Results: The soils of the region at the subgroup level were categorized in five classes, with imbalanced distribution, including Typic Calcixerepts, Typic Haploxerepts, Gypsic Haploxerepts, Typic Xerorthents, and Lithic Xerorthents. The results of overall accuracy and Kappa coefficient for evaluating soil map in random forest model were 65% and 0.32 before data balancing and after balancing the data with a cost-sensitive learning approach 86% and 0.77, respectively. The accuracy values of the prediction of soil classes at the subgroup level showed that after balancing with a cost-sensitive learning approach, all soil classes, especially the two minority classes of Gypsic Haploxerepts and Lithic Xerorthents, with user accuracy values of 100% and 100% and producer accuracy of 91% and 85% respectively, were predicted with very high accuracy.
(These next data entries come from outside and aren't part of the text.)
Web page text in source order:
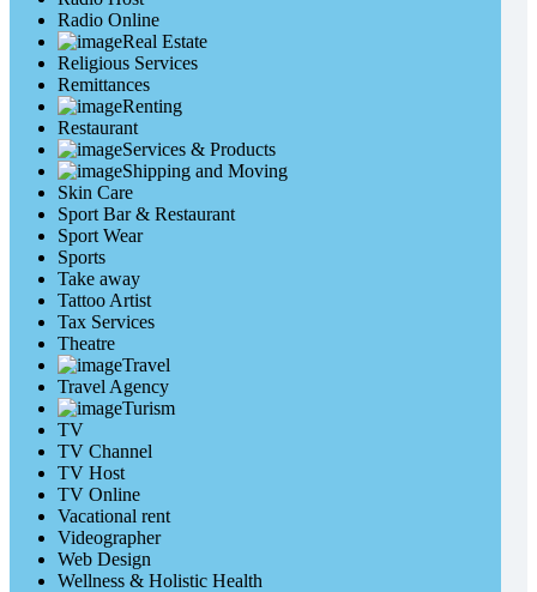
Radio Online
Real Estate
Religious Services
Remittances
Renting
Restaurant
Services & Products
Shipping and Moving
Skin Care
Sport Bar & Restaurant
Sport Wear
Sports
Take away
Tattoo Artist
Tax Services
Theatre
Travel
Travel Agency
Turism
TV
TV Channel
TV Host
TV Online
Vacational rent
Videographer
Web Design
Wellness & Holistic Health
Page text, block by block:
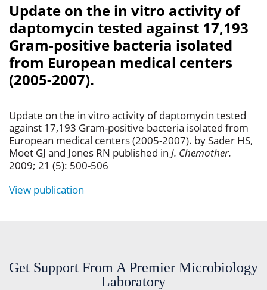
Update on the in vitro activity of
daptomycin tested against 17,193
Gram-positive bacteria isolated
from European medical centers
(2005-2007).
Update on the in vitro activity of daptomycin tested
against 17,193 Gram-positive bacteria isolated from
European medical centers (2005-2007). by Sader HS,
Moet GJ and Jones RN published in J. Chemother.
2009; 21 (5): 500-506
View publication
Get Support From A Premier Microbiology
Laboratory
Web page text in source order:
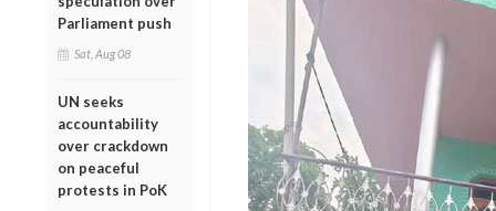
Parliament push
Sat, Aug 08
UN seeks
accountability
over crackdown
on peaceful
protests in PoK
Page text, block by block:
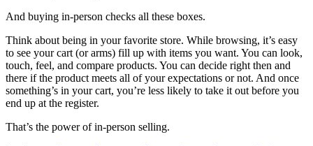
And buying in-person checks all these boxes.
Think about being in your favorite store. While browsing, it’s easy
to see your cart (or arms) fill up with items you want. You can look,
touch, feel, and compare products. You can decide right then and
there if the product meets all of your expectations or not. And once
something’s in your cart, you’re less likely to take it out before you
end up at the register.
That’s the power of in-person selling.
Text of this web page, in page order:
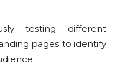
testing different
pages to identify
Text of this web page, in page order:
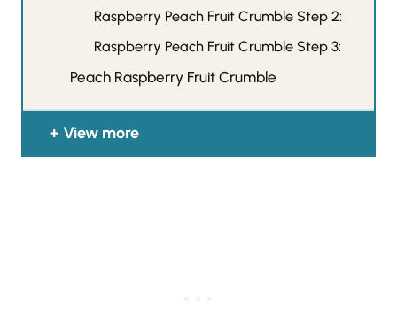
Raspberry Peach Fruit Crumble Step 2:
Raspberry Peach Fruit Crumble Step 3:
Peach Raspberry Fruit Crumble
View more
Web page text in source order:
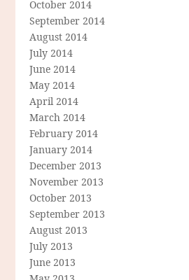
October 2014
September 2014
August 2014
July 2014
June 2014
May 2014
April 2014
March 2014
February 2014
January 2014
December 2013
November 2013
October 2013
September 2013
August 2013
July 2013
June 2013
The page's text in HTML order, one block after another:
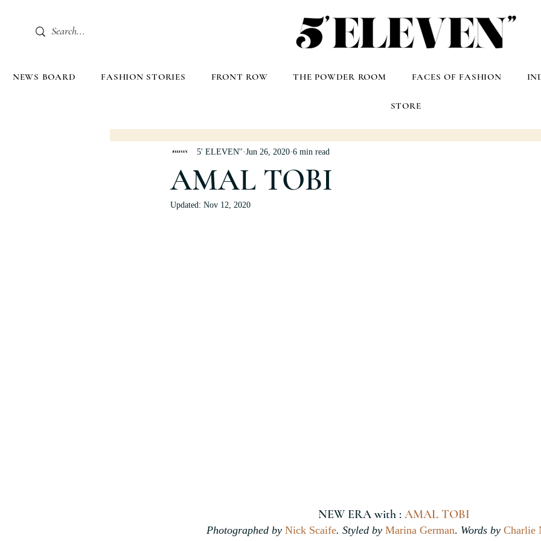
NEWS BOARD FASHION STORIES FRONT ROW THE POWDER ROOM FACES OF FASHION
STORE
AMAL TOBI
5' ELEVEN'' Jun 26, 2020 6 min read
Updated: Nov 12, 2020
NEW ERA with : AMAL TOBI
Photographed by Nick Scaife. Styled by Marina German. Words by Charlie
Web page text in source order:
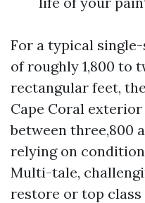
For a typical
of roughly 1,800 to
rectangular feet,
Cape Coral
between three,800
relying on
Multi-tale,
restore or top
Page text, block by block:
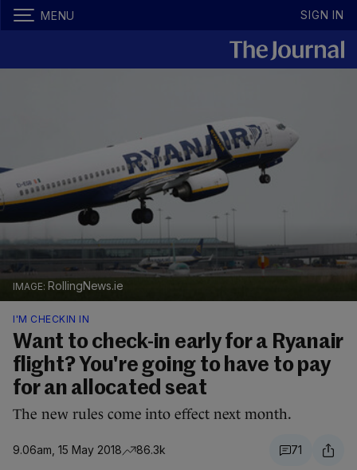
MENU SIGN IN
RollingNews.ie
I'M CHECKIN IN
Want to check-in early for a Ryanair
flight? You're going to have to pay
for an allocated seat
The new rules come into effect next month.
9.06am, 15 May 2018 86.3k 71

The values of the sensitivity index for the two minority classes of Gypsic Haploxerepts (zero) and Lithic Xerorthents (zero) show that no correct prediction has been made for these two minority classes. The Specificity index values for Gypsic Haploxerepts and Lithic Xerorthents classes are equal to 1 and 0.97, respectively, these values show that the ability of the model to distinguish these two classes is very high compared to other classes. The results of balanced accuracy showed that the accuracy of the model in differentiating the minority classes of Gypsic Haploxerepts and Lithic Xerorthents with the values of 0.50 and 0.49 by the model is more difficult than other classes, but the model can predict the classes relatively well.
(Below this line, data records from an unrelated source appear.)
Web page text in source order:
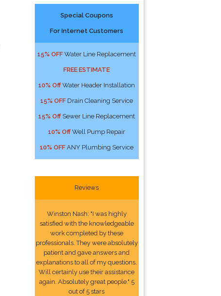
Special Coupons
For Internet Customers
15% OFF Water Line Replacement
FREE ESTIMATE
10% Off Water Header Installation
15% OFF Drain Cleaning Service
15% Off Sewer Line Replacement
10% Off Well Pump Repair
10% OFF ANY Plumbing Service
Reviews
Winston Nash: "I was highly
satisfied with the knowledgeable
work completed by these
professionals. They were absolutely
patient and gave answers and
explanations to all of my questions.
Will certainly use their assistance
again. Absolutely great people." 5
out of 5 stars
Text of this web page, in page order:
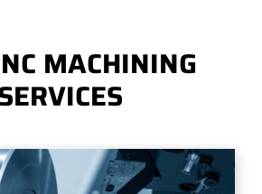
MACHINING
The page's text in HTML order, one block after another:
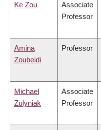
Ke Zou
Associate
Professor
Amina
Zoubeidi
Professor
Michael
Zulyniak
Associate
Professor
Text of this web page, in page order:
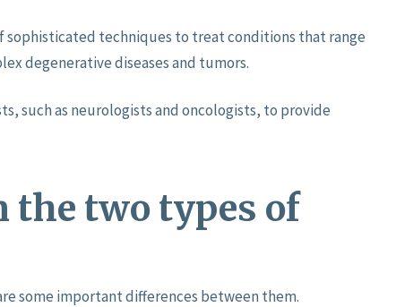
sophisticated techniques to treat conditions that range
degenerative diseases and tumors.
such as neurologists and oncologists, to provide
the two types of
some important differences between them.
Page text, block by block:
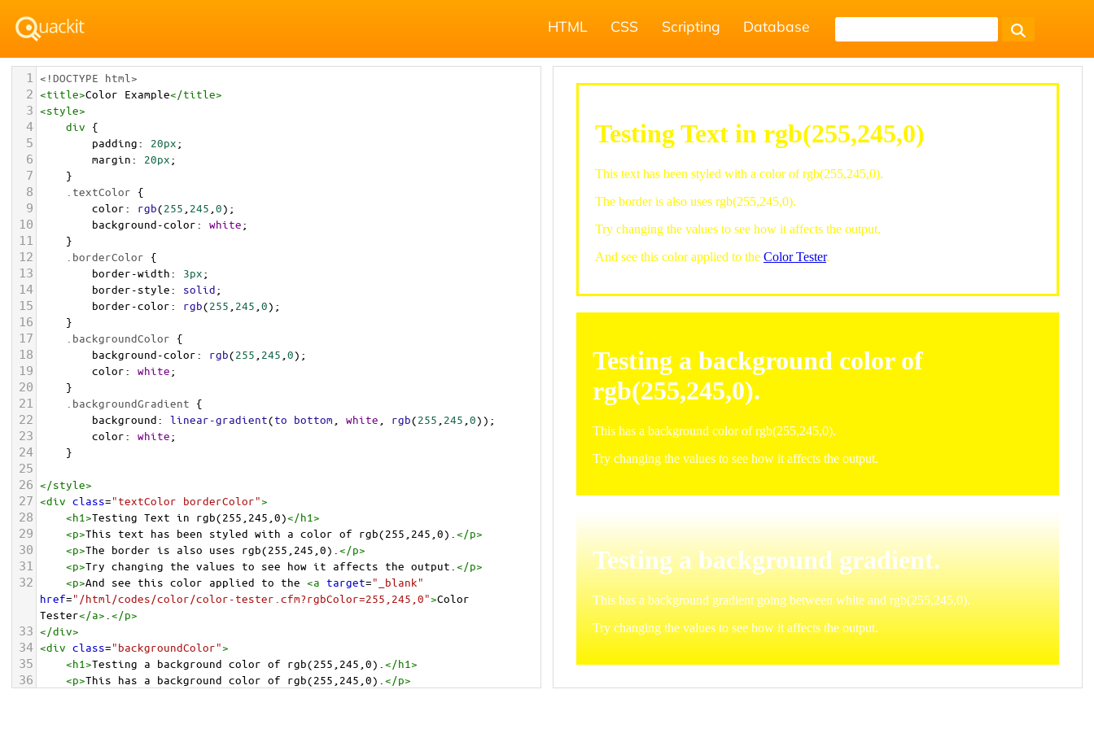
HTML CSS Scripting Database
1 <!DOCTYPE html>
2 <title>Color Example</title>
3 <style>
4 div {
5 padding: 20px;
6 margin: 20px;
7 }
8 .textColor {
9 color: rgb(255 245 0);
10 background-color: white;
11 }
12 .borderColor {
13 border-width: 3px;
14 border-style: solid;
15 border-color: rgb(255 245 0);
16 }
17 .backgroundColor {
18 background-color: rgb(255 245 0);
19 color: white;
20 }
21 .backgroundGradient {
22 background: linear-gradient(to bottom white rgb(255 245 0));
23 color: white;
24 }
25
26 </style>
27 <div class="textColor borderColor">
28 <h1>Testing Text in rgb(255,245,0)</h1>
29 <p>This text has been styled with a color of rgb(255,245,0). </p>
30 <p>The border is also uses rgb(255,245,0). </p>
31 <p>Try changing the values to see how it affects the output. </p>
32 <p>And see this color applied to the <a target="_blank"
href="/html/codes/color/color-tester.cfm?rgbColor=255,245,0">Color
Tester</a> </p>
33 </div>
34 <div class="backgroundColor">
35 <h1>Testing a background color of rgb(255,245,0). </h1>
36 <p>This has a background color of rgb(255,245,0). </p>
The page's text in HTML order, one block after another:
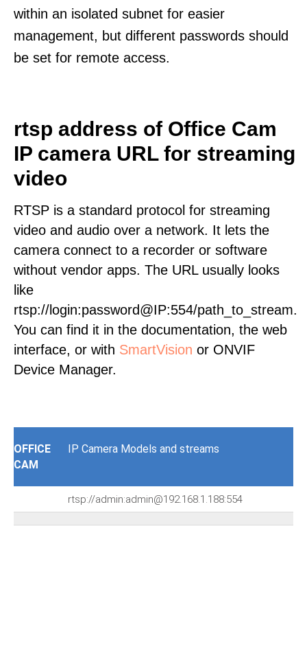
within an isolated subnet for easier
management, but different passwords should
be set for remote access.
rtsp address of Office Cam
IP camera URL for streaming
video
RTSP is a standard protocol for streaming
video and audio over a network. It lets the
camera connect to a recorder or software
without vendor apps. The URL usually looks
like
rtsp://login:password@IP:554/path_to_stream.
You can find it in the documentation, the web
interface, or with SmartVision or ONVIF
Device Manager.
OFFICE
CAM
IP Camera Models and streams
rtsp://admin:admin@192.168.1.188:554
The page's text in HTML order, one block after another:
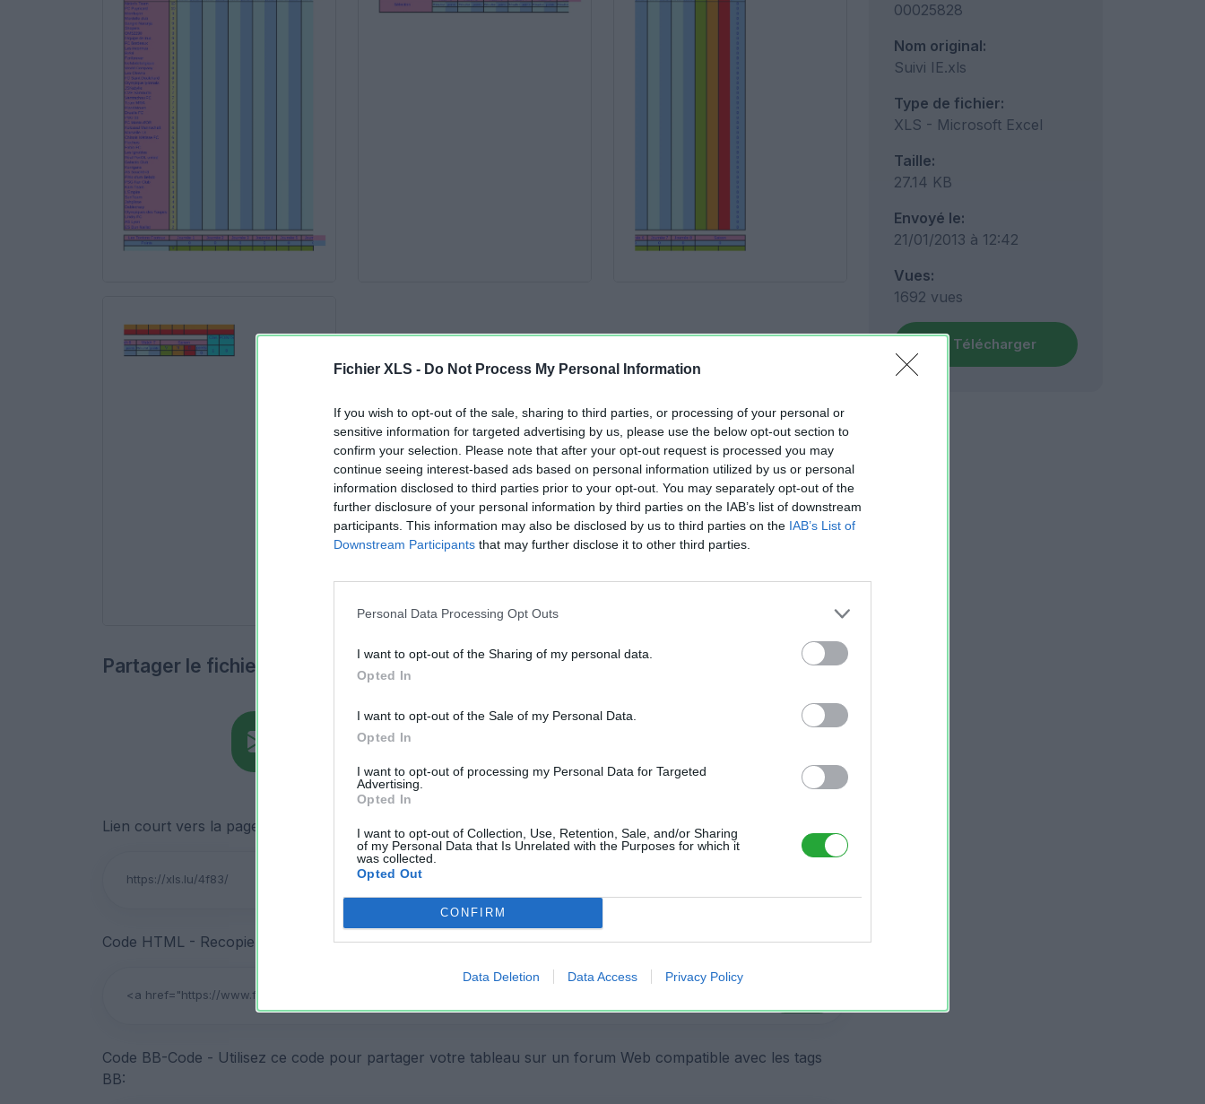
Fichier XLS - Do Not Process My Personal Information
If you wish to opt-out of the sale, sharing to third parties, or processing of your personal or
sensitive information for targeted advertising by us, please use the below opt-out section to
confirm your selection. Please note that after your opt-out request is processed you may
continue seeing interest-based ads based on personal information utilized by us or personal
information disclosed to third parties prior to your opt-out. You may separately opt-out of the
further disclosure of your personal information by third parties on the IAB’s list of downstream
participants. This information may also be disclosed by us to third parties on the IAB’s List of
Downstream Participants that may further disclose it to other third parties.
Personal Data Processing Opt Outs
I want to opt-out of the Sharing of my personal data.
Opted In
I want to opt-out of the Sale of my Personal Data.
Opted In
I want to opt-out of processing my Personal Data for Targeted
Advertising.
Opted In
I want to opt-out of Collection, Use, Retention, Sale, and/or Sharing
of my Personal Data that Is Unrelated with the Purposes for which it
was collected.
Opted Out
CONFIRM
Data Deletion Data Access Privacy Policy
00025828
Nom original:
Suivi IE.xls
Type de fichier:
XLS - Microsoft Excel
Taille:
27.14 KB
Envoyé le:
21/01/2013 à 12:42
Vues:
1692 vues
Télécharger
Partager le fichier
Lien court vers la page de téléchargement du fichier:
Code HTML - Recopiez ce code pour partager votre fichier XLS sur un site Web:
Code BB-Code - Utilisez ce code pour partager votre tableau sur un forum Web compatible avec les tags
BB:

Conclusion: The results of the study confirm that the method of improving imbalanced data with a cost-sensitive learning approach increases the accuracy of prediction in soil classes and produced maps. The focus of the model in the cost-sensitive learning method is on the data with the low number (minority) and this reduces the prediction error and increases the accuracy of the model. The results showed that the random forest algorithm using the cost-sensitive learning approach can have a significant improvement in distinguishing soil classes, especially minority classes.

Keywords

Main Subjects


  1. Garg, K. K., Anantha, K. H., Nune, R., Akuraju, V. R., Singh, P., Gumma, M. K., ... & Ragab, R. (2020). Impact of land use changes and management practices on groundwater resources in Kolar district, Southern India. Journal of Hydrology: Regional Studies, 31, 100732.doi.org/10.1016/j.ejrh.2020.100732.
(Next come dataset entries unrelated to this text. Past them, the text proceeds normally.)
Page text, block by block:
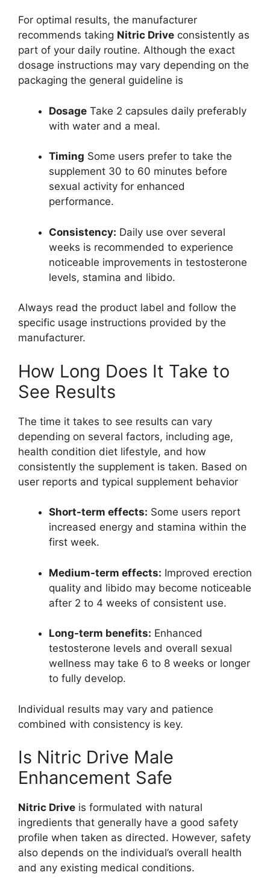
For optimal results, the manufacturer
recommends taking Nitric Drive consistently as
part of your daily routine. Although the exact
dosage instructions may vary depending on the
packaging the general guideline is
Dosage Take 2 capsules daily preferably
with water and a meal.
Timing Some users prefer to take the
supplement 30 to 60 minutes before
sexual activity for enhanced
performance.
Consistency: Daily use over several
weeks is recommended to experience
noticeable improvements in testosterone
levels, stamina and libido.
Always read the product label and follow the
specific usage instructions provided by the
manufacturer.
How Long Does It Take to
See Results
The time it takes to see results can vary
depending on several factors, including age,
health condition diet lifestyle, and how
consistently the supplement is taken. Based on
user reports and typical supplement behavior
Short-term effects: Some users report
increased energy and stamina within the
first week.
Medium-term effects: Improved erection
quality and libido may become noticeable
after 2 to 4 weeks of consistent use.
Long-term benefits: Enhanced
testosterone levels and overall sexual
wellness may take 6 to 8 weeks or longer
to fully develop.
Individual results may vary and patience
combined with consistency is key.
Is Nitric Drive Male
Enhancement Safe
Nitric Drive is formulated with natural
ingredients that generally have a good safety
profile when taken as directed. However, safety
also depends on the individual’s overall health
and any existing medical conditions.
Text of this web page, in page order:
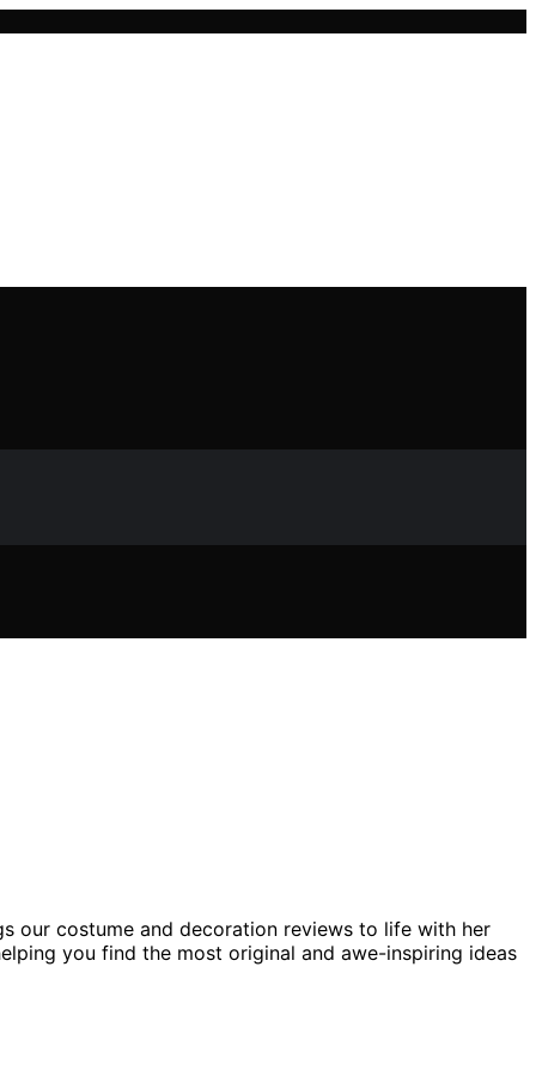
our costume and decoration reviews to life with her
you find the most original and awe-inspiring ideas
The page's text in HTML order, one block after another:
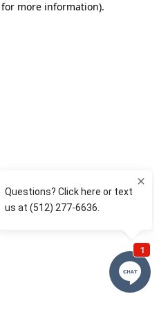
more information).

  2. Bouma, J., Bonfante, A., Basile, A., van Tol, J., Hack-ten Broeke, M. J. D., Mulder, M., ... & Hirmas, D. R. (2022). How can pedology and soil classification contribute towards sustainable development as a data source and information carrier?. Geoderma, 424, 115988. doi.org/10.1016/j.geoderma.2022.115988.
  3. Sharififar, A., Sarmadian, F., & Minasny, B. (2019a). Mapping imbalanced soil classes using Markov chain random fields models treated with data resampling technique. Computers and Electronics in Agriculture, 159, 110-118. doi.org/10.1016/j.compag.2019.03.006.
  4. Lagacherie, P., Arrouays, D., & Walter, C. (2013). Cartographie numérique des sols: principe, mise en œuvre et potentialités. Etude et Gestion des Sols, 20(1), 83-98.
  5. Wadoux, A. M. C., Brus, D. J., & Heuvelink, G. B. (2019). Sampling design optimization for soil mapping with random forest. Geoderma, 355, 113913.doi.org/10.1016/j.geoderma.2019.113913.
  6. Vincent, S., Lemercier, B., Berthier, L., & Walter, C. (2018). Spatial disaggregation of complex Soil Map Units at the regional scale based on soil landscape relationships. Geoderma, 311, 130-142.doi.org/10.1016/j.geoderma.2016.06.006.
  7. Wadoux, A. M. C., Minasny, B., & McBratney, A. B. (2020). Machine learning for digital soil mapping: Applications, challenges and suggested solutions. Earth-Science Reviews, 210, 103359. doi.org/10.1016/j.earscirev.2020.103359
  8. Sharififar, A., & Sarmadian, F. (2023). Coping with imbalanced data problem in digital mapping of soil classes. European Journal of Soil Science, 74(3), e13368. doi.org/10.1111/ejss.13368
  9. Rahimi mashkale, M., Delavar, M. A., jamshidi, M., & sharififar, A. (2023). Improving the classification of Soil imbalanced data using machine learning algorithms in Some Part of Zanjan provice land. Journal of Agricultural Engineering Soil Science and Agricultural Mechanization, Scientific Journal of Agriculture, 46(1), 61-82. doi: 10.22055/AGEN.2023.43838.1667.[In Persian]
  10. Helfenstein, A., Mulder, V. L., Heuvelink, G. B., & Okx, J. P. (2022). Tier 4 maps of soil pH at 25 m resolution for the Netherlands. Geoderma, 410, 115659. doi.org/10.1016/j.geoderma.2021.115659.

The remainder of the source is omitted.